Salaried? Receptionist for a multimedia corporation after college. Let’s just say I wasn’t allowed to mention the movie Citizen Kane if certain owners were in the building. I don’t know how I kept myself housed, clothed and fed on such a crap salary, but I did.
I was a busser at a shitty Greek restaurant summer after freshman year in high school. Luckily I had a few friends who also worked there. Back then I made minimum wage, which I think was like $6.75 in CA.
I’ve pretty much stayed in the restaurant industry, risen in the ranks a bit, and the pay.
Cashier for a bookie.

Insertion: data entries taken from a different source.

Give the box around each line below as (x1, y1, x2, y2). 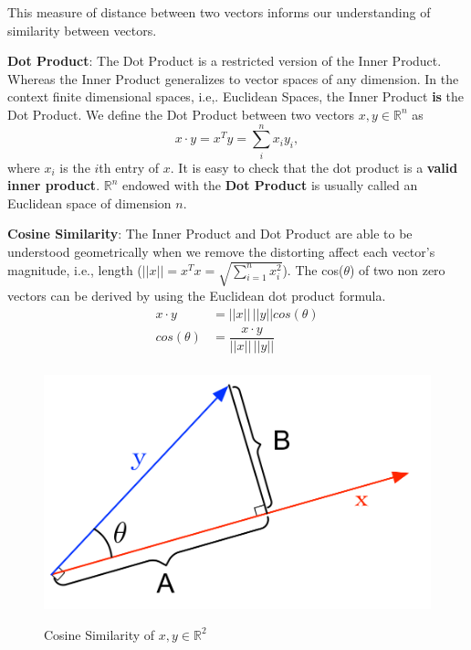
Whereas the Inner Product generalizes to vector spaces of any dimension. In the (7, 69, 459, 88)
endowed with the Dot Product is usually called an (121, 176, 418, 195)
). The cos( (282, 260, 344, 279)
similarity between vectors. (7, 20, 157, 39)
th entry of (99, 157, 160, 176)
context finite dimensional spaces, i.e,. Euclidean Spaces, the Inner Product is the (7, 87, 465, 106)
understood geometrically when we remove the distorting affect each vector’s (7, 242, 435, 261)
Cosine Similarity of (44, 624, 155, 644)
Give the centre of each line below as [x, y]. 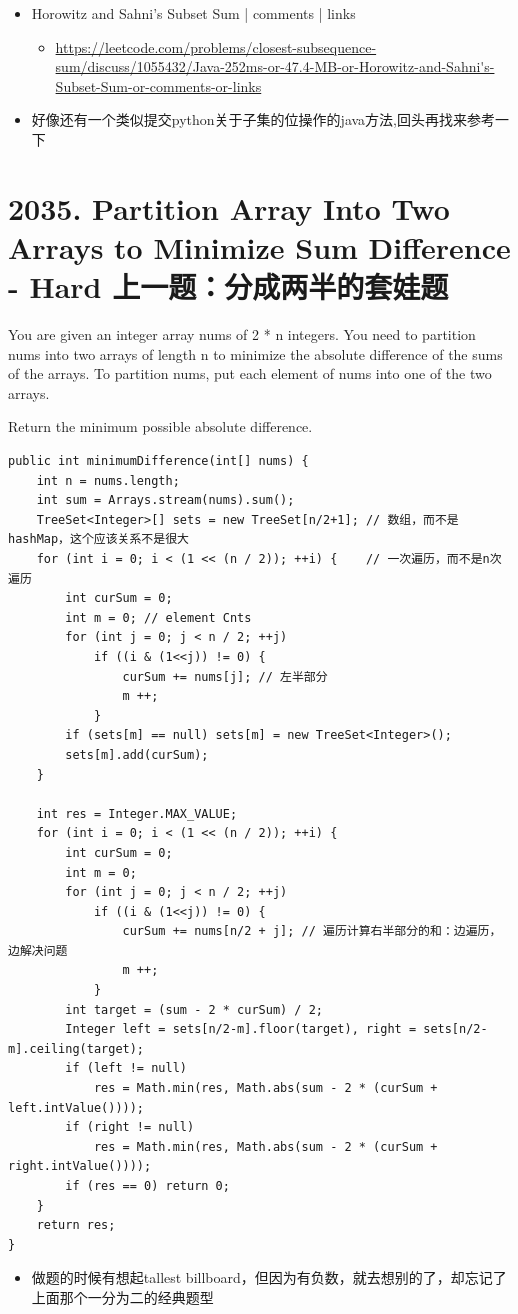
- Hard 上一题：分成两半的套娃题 [228, 286]
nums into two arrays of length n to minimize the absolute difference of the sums [255, 353]
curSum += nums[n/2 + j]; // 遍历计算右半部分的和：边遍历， [312, 931]
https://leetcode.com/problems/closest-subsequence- [216, 46]
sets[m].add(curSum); [137, 754]
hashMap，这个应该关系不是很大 [98, 539]
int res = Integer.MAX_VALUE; [137, 813]
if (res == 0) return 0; [147, 1186]
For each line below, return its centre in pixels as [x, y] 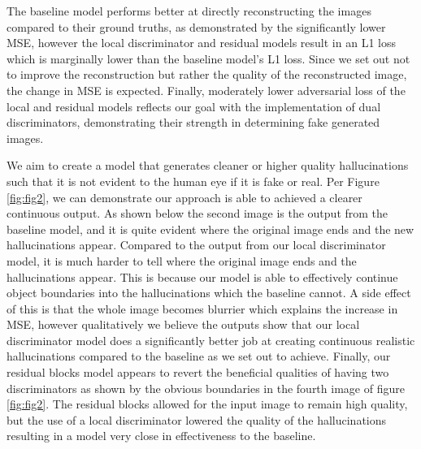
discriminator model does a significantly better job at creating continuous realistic [211, 340]
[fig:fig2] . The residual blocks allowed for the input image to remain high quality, [207, 404]
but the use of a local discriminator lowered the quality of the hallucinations [197, 419]
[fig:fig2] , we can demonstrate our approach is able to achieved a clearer [184, 197]
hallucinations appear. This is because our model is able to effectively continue [202, 276]
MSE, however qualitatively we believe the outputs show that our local [183, 324]
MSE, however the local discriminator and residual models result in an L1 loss [201, 43]
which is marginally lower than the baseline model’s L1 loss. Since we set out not [208, 58]
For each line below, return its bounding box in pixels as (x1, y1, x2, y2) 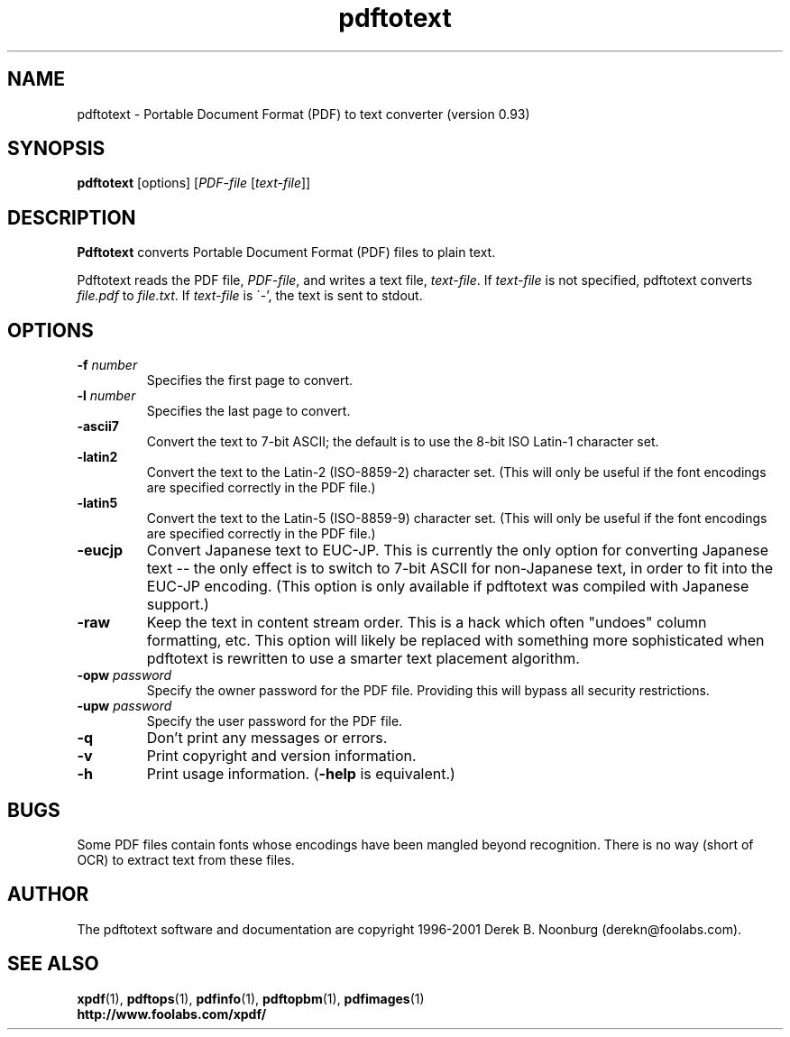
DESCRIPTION (7, 206, 136, 229)
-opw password (77, 667, 172, 684)
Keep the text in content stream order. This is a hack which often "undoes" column (146, 613, 707, 632)
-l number (77, 388, 136, 404)
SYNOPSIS (7, 137, 106, 161)
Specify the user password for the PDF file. (146, 713, 403, 730)
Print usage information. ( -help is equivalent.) (146, 765, 455, 784)
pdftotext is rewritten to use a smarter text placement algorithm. (146, 649, 580, 668)
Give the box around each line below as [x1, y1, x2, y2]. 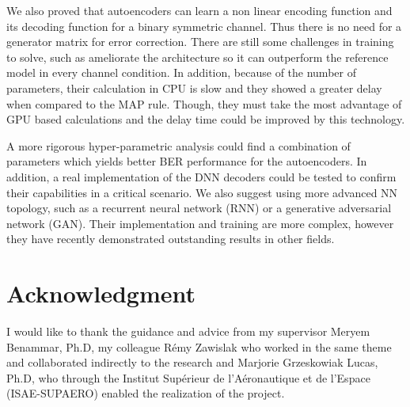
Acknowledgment [6, 277, 196, 310]
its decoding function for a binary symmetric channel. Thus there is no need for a [6, 17, 402, 34]
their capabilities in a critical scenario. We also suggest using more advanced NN [6, 184, 398, 200]
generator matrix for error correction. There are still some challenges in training [6, 33, 394, 50]
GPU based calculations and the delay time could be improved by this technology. [6, 111, 405, 127]
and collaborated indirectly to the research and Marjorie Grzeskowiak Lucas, [6, 354, 378, 371]
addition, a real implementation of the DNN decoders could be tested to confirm [6, 168, 397, 184]
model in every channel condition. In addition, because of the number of [6, 64, 356, 81]

Great fun, what with the managments decision to get rid of the security screens, gangs of youths steaming the place, endless con artists who thought they were smarter than us and getting shot at by incompetent robbers. Now that was an education.
First paying job was at a small gift shop that sold crap to tourists, $5.00 per hour.
First salaried job was as a lifeguard. I was actually a shift supervisor so I was required to work X amount of shifts a week and got a fixed paycheck. That was a sweet job at such a young age. There were so many cute boys at the pool!
My first salaried job was doing video editing/compilation for an advertising research firm in Manhattan. I think I got $8/hour to start, luckily they bumped me up to about $14/hour within the first year.
First job, though, was busing table for $2.50/hour plus tips and free steak dinner. I was also cleaning movie theaters for $5/hour plus free movies that summer.
My first paying job was a paper route when I was about 11 years old. I made about $30 a month and felt like I was sitting in butter. My first salaried job was working in dental office three and half days a week for $900 a month.
I was the guy who made your duplicate keys in Sears.
Other than babysitting and paper routes, it was a summer job in a king crab processing plant in Alaska.
Busgirl. $2.25 per hour plus tips. 1976.